Il 25 novembre è la Giornata Internazionale per l’eliminazione della violenza contro le donne, istituita nel 1999 dall’Assemblea generale delle Nazioni Unite che ogni anno invita governi, organizzazioni internazionali e ONG a organizzare per questa ricorrenza attività volte a sensibilizzare l’opinione pubblica su una delle più devastanti violazioni dei diritti umani ancora molto diffusa.
Come sottolinea l’ONU, “la disuguaglianza di genere ancora persiste in tutto il mondo, e raggiungere l’uguaglianza e l’emancipazione del genere femminile richiederà sforzi più vigorosi per contrastare una discriminazione basata sul genere profondamente radicata, spesso derivante da atteggiamenti patriarcali e dalle norme sociali correlate”.
E che, nonostante il trascorrere degli anni, ci sia sempre più bisogno di parlare di questo fenomeno lo dimostrano i fatti di attualità degli ultimi giorni.
Nelle ultime settimane due sono state le notizie di cronaca più discusse: il caso Genovese e il caso della maestra d’asilo di Torino.
Il primo riguarda l’imprenditore finito in carcere con l’accusa di violenza sessuale nei confronti di una ragazza di 18 anni che aveva partecipato a una delle sue feste durante il lockdown; il secondo vede protagonista – suo malgrado – una maestra d’asilo di Torino licenziata perché l’ex fidanzato aveva diffuso delle foto hard in una chat con amici (insomma, un classico caso di “revenge porn”).
Due casi molto diversi, che non si discostano però in quanto a reazioni sul web. Entrambe le ragazze sono vittime, eppure nei commenti che si leggono e si sentono in giro c’è sempre un “ma”.
“Ma non sarebbe dovuta andare a quella festa”, da una parte; “ma non avrebbe dovuto farsi quelle foto” dall’altra (solo per fare degli esempi).
La violenza contro le donne è anche questa, la gogna – mediatica e non solo – che ci si ritrova a subire anche quando si è vittime. E non solo dagli uomini, spesso anche da parte di altre donne.
Donne che dovrebbero, invece, fare fronte comune. Quando la persona in difficoltà è una sconosciuta esattamente come faremmo per un’amica.

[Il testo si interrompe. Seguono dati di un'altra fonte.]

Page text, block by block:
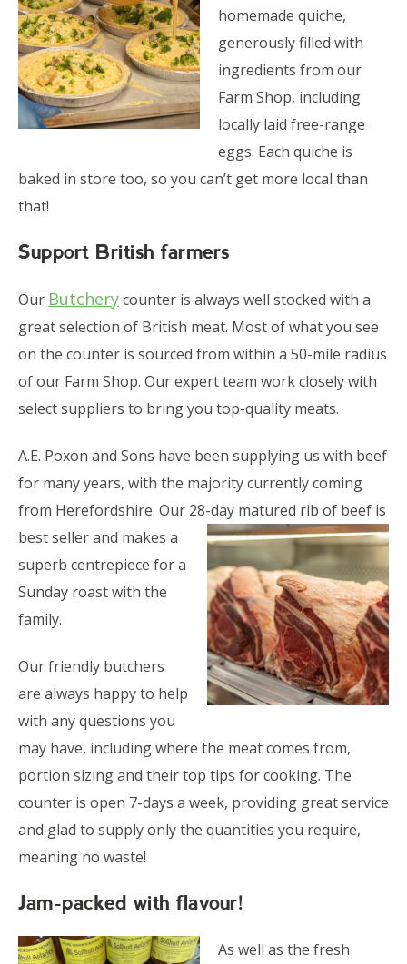
homemade quiche,
generously filled with
ingredients from our
Farm Shop, including
locally laid free-range
eggs. Each quiche is
baked in store too, so you can’t get more local than
that!
Support British farmers
Our Butcherycounter is always well stocked with a
great selection of British meat. Most of what you see
on the counter is sourced from within a 50-mile radius
of our Farm Shop. Our expert team work closely with
select suppliers to bring you top-quality meats.
A.E. Poxon and Sons have been supplying us with beef
for many years, with the majority currently coming
from Herefordshire. Our 28-day matured rib of beef is
best seller and makes a
superb centrepiece for a
Sunday roast with the
family.
Our friendly butchers
are always happy to help
with any questions you
may have, including where the meat comes from,
portion sizing and their top tips for cooking. The
counter is open 7-days a week, providing great service
and glad to supply only the quantities you require,
meaning no waste!
Jam-packed with flavour!
As well as the fresh

Un passaggio molto intenso dell’intervista rilasciata dalla nostra Valeria Graci a Verissimo parla proprio di questo, della forza che le sue amiche, “le ragazze”, come le definisce lei, le abbiano dato per superare un periodo molto difficile della sua vita, quello della separazione dall’ex marito, che su di lei ha fatto violenza psicologica.
Nonostante non esista il reato di violenza psicologica, va comunque sottolineato come il codice penale riconosca alcune fattispecie di reato volte comunque a contrastare questo genere di abuso.

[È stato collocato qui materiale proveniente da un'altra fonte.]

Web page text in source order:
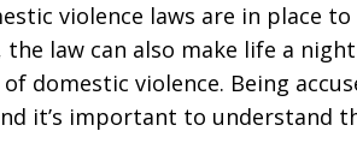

“La violenza di genere è un crimine odioso che trova il proprio humus nella discriminazione, nella negazione della ragione e del rispetto. Una problematica di civiltà che, prima ancora di un’azione di polizia, richiede una crescita culturale. È una tematica complessa che rimanda ad un impegno corale. Gli esperti parlano di approccio olistico, capace di coinvolgere tutti gli attori sociali, dalle Istituzioni, alla scuola, alla famiglia”, ha dichiarato il Capo della Polizia, Direttore Generale della Pubblica Sicurezza, Franco Gabrielli annunciando la pubblicazione realizzata dalla Direzione centrale della Polizia criminale proprio in occasione della Giornata Internazionale per l’eliminazione della violenza contro le donne.
Nel rapporto diffuso si legge che “nel periodo gennaio-settembre di quest’anno, confrontato con lo stesso periodo del 2019, si registrano numeri inferiori rispetto a quelli dello scorso anno, che risentono evidentemente anche della difficoltà di denunciare del periodo del lockdown, dove tutte e tre le fattispecie fanno registrare un calo. La fascia d’età più colpita è quella che va da 31 a 44 anni, le vittime sono italiane nell’80% dei casi (81% nel 2019), mentre, tra le vittime straniere, predominano quelle di nazionalità romena, anche in relazione alla maggior presenza sul territorio nazionale”.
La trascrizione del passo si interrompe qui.